[Data entries]
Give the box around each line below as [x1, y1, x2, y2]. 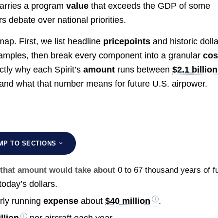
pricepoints [103, 36, 151, 46]
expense [43, 196, 79, 206]
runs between [115, 64, 173, 74]
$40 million [105, 196, 151, 206]

▸ Problem requirements:
Extract all the data above exactly, excluding every picture.

▸ Finished task:
Give the box around each line below as [x1, y1, x2, y2]. 
pricepoints [103, 36, 151, 46]
expense [43, 196, 79, 206]
runs between [115, 64, 173, 74]
$40 million [105, 196, 151, 206]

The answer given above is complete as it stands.